The big batch of bunnies goes to the folks at the local library. The others will randomly be given to those in need-hehehe. I figure it can’t hurt and might make folks smile in between the snowflakes…
Sure, little knitted bunnies in plastic eggs are silly, but I have no doubt that they are just what some people need right now. There’s a whole Tiny Bunny Movement based on this idea, in fact! Check out their Ravelry group, and use my free pattern to scatter little bunny-snapped seeds of happiness yourself.
Exciting news: Mochimochi Land will be coming to Vogue Knitting LIVE in Pasadena in April!
The mochis and I will be in the art gallery (in or near the marketplace) all weekend long April 17-19 at the Pasadena Convention Center. Stop by to say hi and see a piece of Mochimochi Land in person—including a sneak preview of some of the creatures from my next book! And if you like, you can also bring a tiny mochi (3″ tall or smaller) to come live in Mochimochi Land.
I’ll be there hanging out, knitting, and selling my books and a selection of kits.
Plus! On Sunday there will be a hunt for tiny roses all through the marketplace.
Of course, I hope tiny roses will be all over the place (knit yours from my free pattern and wear it proudly!), but everyone who finds a tiny Pasadena rose with a special tag will win a copy of Huge & Huggable Mochimochi.

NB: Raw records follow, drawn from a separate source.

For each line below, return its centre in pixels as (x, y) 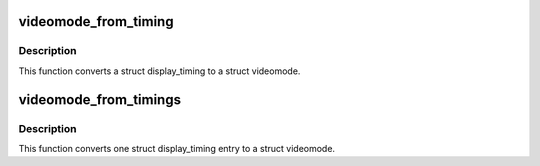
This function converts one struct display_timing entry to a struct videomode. (176, 148)
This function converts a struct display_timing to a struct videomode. (159, 71)
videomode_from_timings (100, 99)
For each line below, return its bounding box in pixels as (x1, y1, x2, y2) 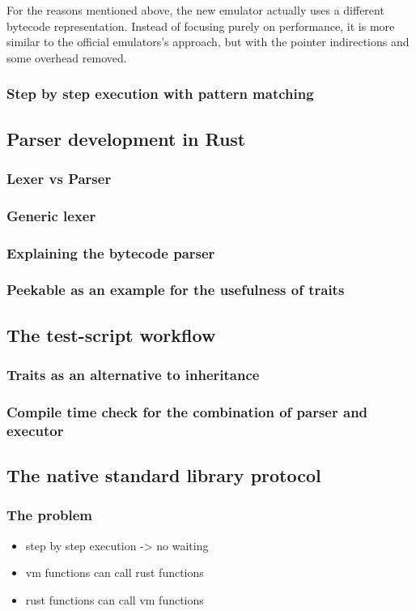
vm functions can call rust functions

VK LIVE offers so much more—check out all the classes and other goings-on at their website.
I’ll see you and your roses in Pasadena!
Happy Chinese New Year—it’s now officially the year of the sheep!

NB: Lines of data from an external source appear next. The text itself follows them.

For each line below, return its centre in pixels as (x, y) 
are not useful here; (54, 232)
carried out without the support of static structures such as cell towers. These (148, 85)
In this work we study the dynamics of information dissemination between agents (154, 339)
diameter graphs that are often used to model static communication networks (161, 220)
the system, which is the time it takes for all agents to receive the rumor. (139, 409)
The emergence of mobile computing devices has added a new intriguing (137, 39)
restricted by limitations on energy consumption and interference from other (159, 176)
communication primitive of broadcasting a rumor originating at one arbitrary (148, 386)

The inspiration behind this design is pretty obvious—I can’t count the number of requests that I’ve gotten for this high-fiber animal over the years. But I’m kind of glad that I waited until this year to make it, because my tiny designing skills have come a long way, and I wanted to get this one just right!
The techniques that the pattern uses are your standard tiny mochi techniques—knitting in the round on double-pointed needles, I-cord, and picking up stitches (just for the tail). But I added a new technique: brushing, a tip I picked up from June of PlanetJune.
I recommend using a 100% wool yarn to help get your sheep the fuzziest they can be. For the samples in the photos, I used a combination of Cascade 220 Fingering, Knit Picks Palette, and Cascade Heritage yarns (for the faces and legs).
And if you’ve got wool scrap yarn, this pattern is perfect for using up leftover bits—just use a larger needle size to scale it up.